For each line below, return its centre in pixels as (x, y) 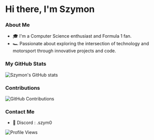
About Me (18, 25)
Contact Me (20, 112)
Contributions (23, 88)
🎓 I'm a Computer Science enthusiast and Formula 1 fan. (72, 36)
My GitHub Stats (26, 64)
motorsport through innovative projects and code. (64, 51)
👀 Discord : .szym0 (32, 123)
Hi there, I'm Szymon (50, 9)
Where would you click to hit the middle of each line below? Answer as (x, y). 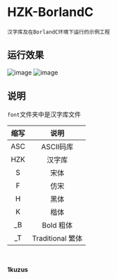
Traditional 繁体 (57, 238)
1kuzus (18, 269)
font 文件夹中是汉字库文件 (44, 114)
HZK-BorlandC (50, 12)
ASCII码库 (57, 146)
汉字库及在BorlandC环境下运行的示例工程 (58, 32)
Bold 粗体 (57, 225)
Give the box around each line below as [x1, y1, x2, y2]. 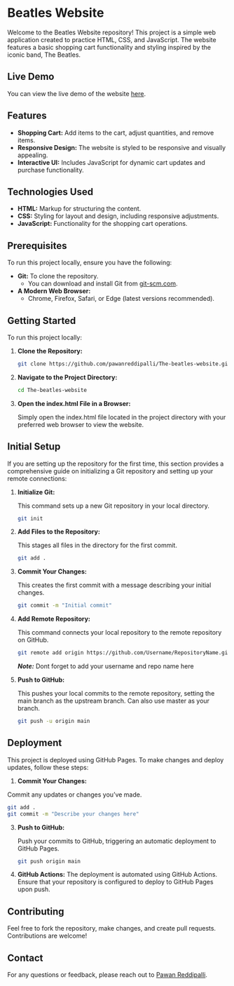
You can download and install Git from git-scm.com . [27, 279, 178, 288]
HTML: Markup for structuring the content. [17, 205, 142, 213]
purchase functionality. [17, 166, 84, 174]
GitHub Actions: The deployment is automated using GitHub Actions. [17, 870, 218, 879]
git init [17, 515, 43, 522]
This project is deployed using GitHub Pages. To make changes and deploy [7, 755, 224, 764]
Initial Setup [7, 440, 61, 453]
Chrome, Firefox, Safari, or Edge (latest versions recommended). [27, 295, 215, 303]
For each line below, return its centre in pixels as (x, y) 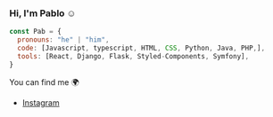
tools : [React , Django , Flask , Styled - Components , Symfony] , (133, 56)
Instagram (41, 102)
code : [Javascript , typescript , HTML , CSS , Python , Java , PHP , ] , (141, 48)
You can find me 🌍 (45, 82)
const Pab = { (36, 32)
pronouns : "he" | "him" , (63, 40)
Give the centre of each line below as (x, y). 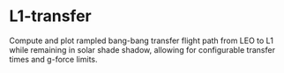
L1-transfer (50, 16)
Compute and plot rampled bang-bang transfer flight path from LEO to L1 (141, 40)
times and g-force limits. (53, 59)
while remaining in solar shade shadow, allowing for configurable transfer (142, 49)
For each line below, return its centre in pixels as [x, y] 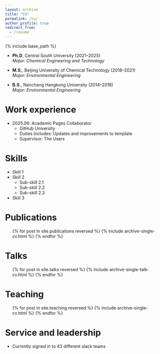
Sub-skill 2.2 [32, 187]
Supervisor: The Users [42, 138]
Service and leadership [53, 333]
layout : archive [21, 10]
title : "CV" [17, 14]
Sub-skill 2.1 [31, 182]
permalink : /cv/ [21, 19]
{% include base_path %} [31, 46]
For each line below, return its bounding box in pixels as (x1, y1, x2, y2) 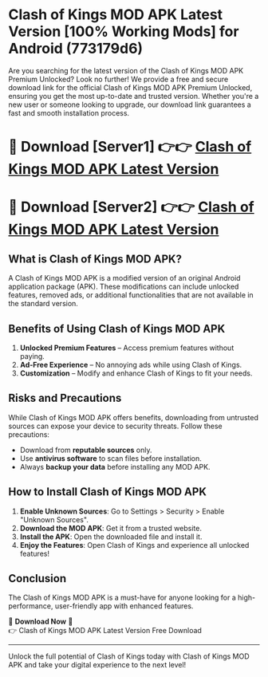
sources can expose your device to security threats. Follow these (8, 421, 223, 431)
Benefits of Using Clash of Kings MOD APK (8, 321, 226, 336)
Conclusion (8, 572, 67, 585)
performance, (8, 601, 53, 611)
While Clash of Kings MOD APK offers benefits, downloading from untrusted (8, 412, 259, 422)
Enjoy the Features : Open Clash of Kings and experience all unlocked (19, 540, 250, 549)
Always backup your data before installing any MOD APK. (19, 462, 211, 471)
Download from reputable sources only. (19, 445, 153, 455)
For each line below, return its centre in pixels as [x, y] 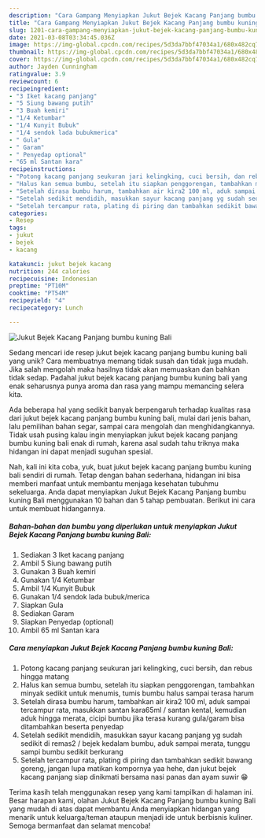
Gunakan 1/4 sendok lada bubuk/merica [85, 596]
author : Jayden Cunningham [53, 67]
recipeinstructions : [43, 169]
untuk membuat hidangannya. [57, 508]
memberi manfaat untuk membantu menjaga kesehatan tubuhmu [114, 483]
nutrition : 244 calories [50, 271]
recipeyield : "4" [37, 301]
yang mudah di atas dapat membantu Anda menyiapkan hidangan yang [124, 809]
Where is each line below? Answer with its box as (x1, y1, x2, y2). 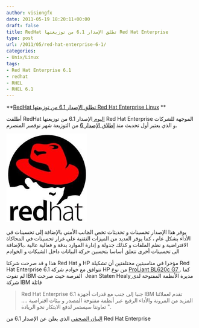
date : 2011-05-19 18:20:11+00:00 (6, 16, 90, 22)
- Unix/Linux (6, 54, 39, 60)
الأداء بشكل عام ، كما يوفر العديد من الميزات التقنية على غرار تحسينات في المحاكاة (6, 235, 191, 242)
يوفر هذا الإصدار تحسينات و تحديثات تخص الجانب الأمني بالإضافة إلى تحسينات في (6, 228, 187, 236)
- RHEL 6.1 (6, 86, 34, 92)
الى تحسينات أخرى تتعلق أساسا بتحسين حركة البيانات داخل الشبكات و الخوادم (6, 248, 180, 255)
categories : (6, 48, 36, 54)
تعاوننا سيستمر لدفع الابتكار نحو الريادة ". (21, 303, 112, 310)
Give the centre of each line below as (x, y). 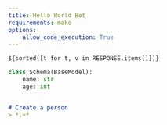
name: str (38, 80)
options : (22, 30)
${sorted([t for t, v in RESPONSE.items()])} (83, 59)
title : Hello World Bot (47, 15)
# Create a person (38, 107)
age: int (36, 87)
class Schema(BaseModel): (50, 72)
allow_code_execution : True (68, 37)
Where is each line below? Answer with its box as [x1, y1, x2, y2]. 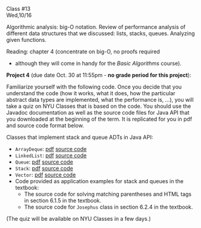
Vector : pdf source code [15, 171, 76, 178]
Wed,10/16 [6, 12, 32, 19]
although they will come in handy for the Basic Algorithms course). [15, 60, 182, 67]
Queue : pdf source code [15, 158, 74, 166]
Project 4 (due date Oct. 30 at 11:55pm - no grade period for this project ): [6, 72, 192, 78]
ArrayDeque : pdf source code [15, 146, 87, 152]
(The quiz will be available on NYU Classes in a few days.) [6, 215, 151, 222]
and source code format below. [6, 122, 84, 129]
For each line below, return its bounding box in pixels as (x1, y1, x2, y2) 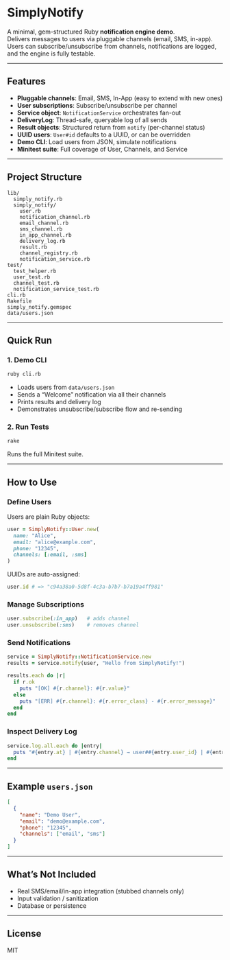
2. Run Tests (7, 422, 49, 432)
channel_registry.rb (19, 249, 78, 257)
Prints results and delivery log (16, 398, 101, 406)
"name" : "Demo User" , (19, 811, 81, 818)
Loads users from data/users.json (16, 383, 115, 392)
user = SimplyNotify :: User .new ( (7, 526, 99, 532)
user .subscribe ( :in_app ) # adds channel (7, 616, 130, 622)
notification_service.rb (19, 255, 90, 262)
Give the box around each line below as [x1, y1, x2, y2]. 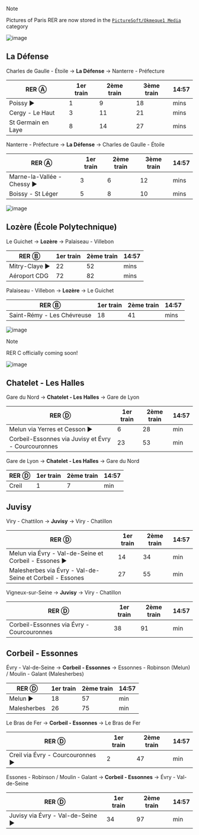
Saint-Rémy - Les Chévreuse [9, 311, 92, 319]
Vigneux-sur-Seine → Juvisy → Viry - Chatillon [6, 589, 121, 596]
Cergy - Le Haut [9, 108, 55, 116]
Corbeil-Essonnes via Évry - [9, 620, 90, 629]
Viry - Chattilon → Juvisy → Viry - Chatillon [6, 518, 113, 525]
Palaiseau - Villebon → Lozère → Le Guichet [6, 286, 114, 294]
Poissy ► [9, 99, 35, 107]
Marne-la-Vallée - [9, 172, 62, 181]
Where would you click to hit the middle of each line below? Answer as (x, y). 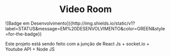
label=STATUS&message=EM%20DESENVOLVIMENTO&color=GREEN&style (85, 28)
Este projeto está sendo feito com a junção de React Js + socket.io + (77, 43)
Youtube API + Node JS (30, 49)
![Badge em (17, 23)
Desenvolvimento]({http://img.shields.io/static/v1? (83, 23)
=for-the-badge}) (23, 34)
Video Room (86, 9)
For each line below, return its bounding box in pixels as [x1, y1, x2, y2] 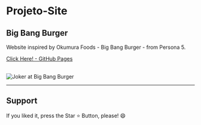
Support [6, 96, 38, 106]
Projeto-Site [6, 4, 68, 18]
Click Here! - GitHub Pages [6, 55, 73, 62]
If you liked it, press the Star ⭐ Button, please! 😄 [6, 112, 126, 119]
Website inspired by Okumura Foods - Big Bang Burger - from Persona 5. [6, 43, 186, 51]
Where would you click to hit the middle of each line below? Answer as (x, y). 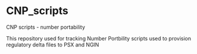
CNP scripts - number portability (46, 27)
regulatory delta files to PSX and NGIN (52, 45)
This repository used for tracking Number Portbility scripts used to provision (99, 38)
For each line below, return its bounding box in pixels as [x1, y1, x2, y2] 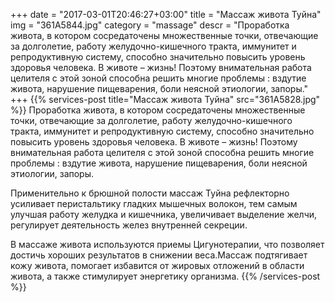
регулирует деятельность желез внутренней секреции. [10, 219, 248, 231]
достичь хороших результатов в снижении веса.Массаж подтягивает [10, 249, 308, 261]
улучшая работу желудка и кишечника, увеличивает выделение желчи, [10, 209, 318, 220]
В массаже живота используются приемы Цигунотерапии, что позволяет [10, 239, 325, 250]
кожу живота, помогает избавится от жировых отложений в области [10, 260, 305, 271]
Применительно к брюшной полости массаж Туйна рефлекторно [10, 187, 290, 199]
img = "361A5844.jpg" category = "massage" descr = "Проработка [10, 19, 290, 31]
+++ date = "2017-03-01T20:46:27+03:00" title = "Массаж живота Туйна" [10, 9, 322, 20]
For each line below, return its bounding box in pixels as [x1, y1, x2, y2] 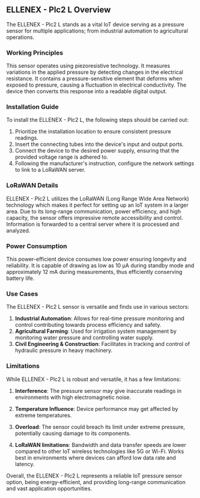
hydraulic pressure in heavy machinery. [14, 347, 113, 354]
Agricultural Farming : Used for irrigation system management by [14, 327, 177, 335]
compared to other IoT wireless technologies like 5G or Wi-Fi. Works [14, 448, 184, 455]
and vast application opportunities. [6, 485, 92, 492]
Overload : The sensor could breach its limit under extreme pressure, [14, 423, 185, 430]
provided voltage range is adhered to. [14, 153, 109, 161]
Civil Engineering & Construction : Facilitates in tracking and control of [14, 341, 190, 348]
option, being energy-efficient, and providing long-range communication [6, 478, 186, 485]
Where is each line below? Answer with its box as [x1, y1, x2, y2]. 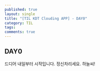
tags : [4, 25, 16, 30]
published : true [4, 7, 37, 12]
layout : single [4, 12, 35, 16]
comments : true [4, 29, 35, 34]
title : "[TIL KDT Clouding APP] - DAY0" [4, 16, 88, 21]
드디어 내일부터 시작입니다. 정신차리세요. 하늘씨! [4, 61, 96, 67]
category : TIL [4, 20, 33, 26]
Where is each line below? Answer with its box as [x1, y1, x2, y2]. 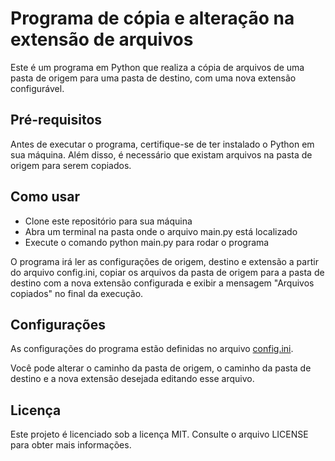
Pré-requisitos [10, 112, 103, 129]
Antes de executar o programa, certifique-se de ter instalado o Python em [10, 138, 315, 150]
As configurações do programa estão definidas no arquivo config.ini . [10, 343, 294, 355]
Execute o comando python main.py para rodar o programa [24, 236, 270, 248]
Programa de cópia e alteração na [10, 7, 295, 30]
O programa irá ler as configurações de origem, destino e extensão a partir [10, 255, 319, 267]
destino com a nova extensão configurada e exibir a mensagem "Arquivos [10, 277, 315, 289]
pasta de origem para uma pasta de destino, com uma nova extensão [10, 72, 297, 84]
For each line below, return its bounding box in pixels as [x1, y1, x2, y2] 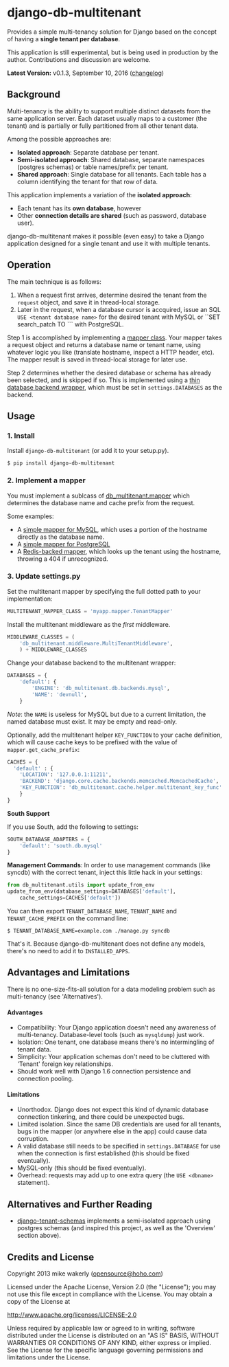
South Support [7, 809, 50, 817]
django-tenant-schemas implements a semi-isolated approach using [16, 1216, 211, 1225]
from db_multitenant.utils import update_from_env [7, 882, 155, 889]
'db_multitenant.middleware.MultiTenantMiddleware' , [19, 640, 173, 647]
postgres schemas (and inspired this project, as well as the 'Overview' [16, 1224, 216, 1232]
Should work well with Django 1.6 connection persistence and [16, 1067, 191, 1076]
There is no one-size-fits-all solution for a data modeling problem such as [7, 985, 216, 993]
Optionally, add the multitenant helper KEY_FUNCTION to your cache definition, [7, 731, 223, 739]

§ §

→ How to complete this task: In the records above, some lines hold the word "untuk"; copy each such line.

→ Exercise solution:
untuk membuat hidangannya. [57, 508]
memberi manfaat untuk membantu menjaga kesehatan tubuhmu [114, 483]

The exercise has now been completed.